Con el mensaje, el link a una nota que contaba la intención de Javier Milei de trasladar el sable corvo de José de San Martín al Regimiento de Granaderos. Como esa, en los últimos días varias más avivaron la polémica. “El sable corvo de San Martín irá en helicóptero para un acto de Milei” decía el título de la nota de Susana Reinoso publicada en Clarín. Explicaba que el sable saldría del Museo Histórico Nacional sin custodia de integrantes de la institución y sin comunicación oficial. Querían recrear la Batalla de San Lorenzo con el sable original. Otra nota agregaba que el arma sería presentada en este acto oficial para luego ser trasladada al Regimiento de Granaderos. Una nota de opinión, escrita por el Jefe de Gabinete del Ministerio de Defensa, calificó el traslado del sable como “un acto de reparación histórica”. Algunos decían que se lo estaba utilizando como botín de viejas disputas políticas, como un pedazo de utilería en la devaluada batalla cultural. Varios artículos mencionaban la intención del presidente de empuñar él mismo la espada del Libertador, en un momento del acto oficial y la reconstrucción del próximo fin de semana. Falta, para ello, el decreto oficial que buscarían que avale el traslado.
La misión familiar que vendría en los días que siguieron al mensaje del tío Ronnie empezó con una conversación en el grupo de Whatsapp —el mismo que usamos para anunciar fechas de cumpleaños, definir quién hará la ensalada rusa en las fiestas o quién lleva el postre— donde empezamos a compartir todos los artículos y la información disponible sobre el sable. Los leí entre mates en la redacción donde trabajo. Seguíamos sin tenerlo claro. ¿Por qué el traslado del sable? ¿Y con qué fin?
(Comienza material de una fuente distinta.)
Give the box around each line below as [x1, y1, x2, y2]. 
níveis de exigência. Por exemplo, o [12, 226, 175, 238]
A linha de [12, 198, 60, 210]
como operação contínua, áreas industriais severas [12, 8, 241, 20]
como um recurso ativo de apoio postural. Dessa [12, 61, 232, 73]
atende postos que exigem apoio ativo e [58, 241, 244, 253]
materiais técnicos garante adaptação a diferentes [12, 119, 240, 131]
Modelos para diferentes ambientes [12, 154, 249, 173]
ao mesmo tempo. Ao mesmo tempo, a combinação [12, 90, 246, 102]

Un breve racconto histórico: el sable lo adquirió San Martín en Inglaterra, en 1811. Es un arma sin ostentaciones: no posee piezas de oro ni brillantes, es austera y sencilla. Tiene una curvatura irregular, que en su momento le daba gran capacidad de daño al adversario. No se sabe a cuánta gente mató o hirió San Martín con ese sable. Sí que lo usó San Lorenzo y en las campañas de Chile y Perú, en las batallas clave por la independencia. En 1844, desde el exilio en Francia San Martín le envió su sable corvo a Juan Manuel de Rosas, aún en el poder. Escribió que se lo legaba “como una prueba de la satisfacción que como argentino he tenido al ver la firmeza con que ha sostenido el honor de la República contra las injustas pretensiones de los extranjeros que tentaban de humillarla”. En 1852, después de perder la Batalla de Caseros, Rosas huyó de Buenos Aires. El sable fue con él, al exilio en Southampton. Y cuando murió, en 1877, lo heredó su yerno Máximo Nepomuceno Terrero, esposo de Manuelita, e hijo de José Nepomuceno Terrero, que había sido en vida el hombre de máxima confianza y administrador de los negocios de Rosas. Los Terrero —y la propia Manuelita— son, además, mis antepasados.
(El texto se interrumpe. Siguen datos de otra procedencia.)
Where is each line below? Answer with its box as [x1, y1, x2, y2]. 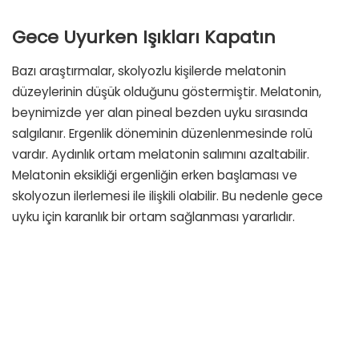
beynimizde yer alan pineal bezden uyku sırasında [12, 103, 308, 121]
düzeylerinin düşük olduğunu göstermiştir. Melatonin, [12, 83, 321, 100]
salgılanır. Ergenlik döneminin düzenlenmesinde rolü [12, 124, 313, 142]
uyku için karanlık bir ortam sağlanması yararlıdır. [12, 208, 295, 225]
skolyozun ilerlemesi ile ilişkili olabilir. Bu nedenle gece [12, 187, 323, 204]
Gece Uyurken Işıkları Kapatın [12, 25, 276, 50]
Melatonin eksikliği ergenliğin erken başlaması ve [12, 166, 297, 184]
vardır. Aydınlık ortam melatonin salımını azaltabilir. [12, 145, 309, 163]
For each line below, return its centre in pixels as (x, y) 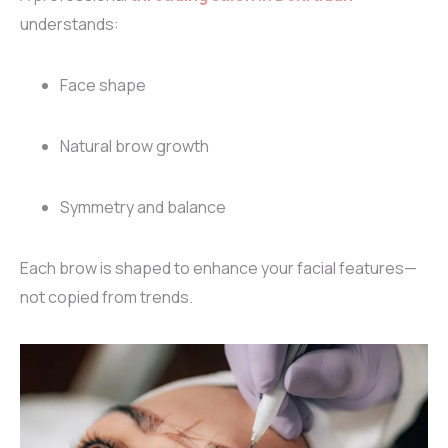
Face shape (103, 85)
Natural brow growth (134, 146)
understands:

En 1896, Manuela y su marido decidieron donar el sable. Lo enviaron a Buenos Aires con una carta dirigida al fundador y primer director del Museo Histórico Nacional, Adolfo Carranza. Ahí quedó el sable entonces por decisión de la familia, junto con todo el patrimonio sanmartiniano que fue donado por las nietas de San Martín.
Durante sesenta años el sable permaneció en una vitrina del museo en Parque Lezama, hasta que empezaron los tironeos. Dos veces lo robaron militantes de la Juventud Peronista —en 1963 y en 1965— en reclamo de que se levantara la proscripción contra el partido. La primera vez, lo recuperó un oficial del Ejército después de unos meses. La segunda vez demoraron un año en recuperarlo: ya había tomado el poder Onganía, y se llevaron el sable al Regimiento de Granaderos, alegando que no estaba seguro en el museo. Cuentan que la negociación entre militares y peronistas fue en un restaurante chino en Balvanera, comiendo chow fan con el sable sobre la mesa.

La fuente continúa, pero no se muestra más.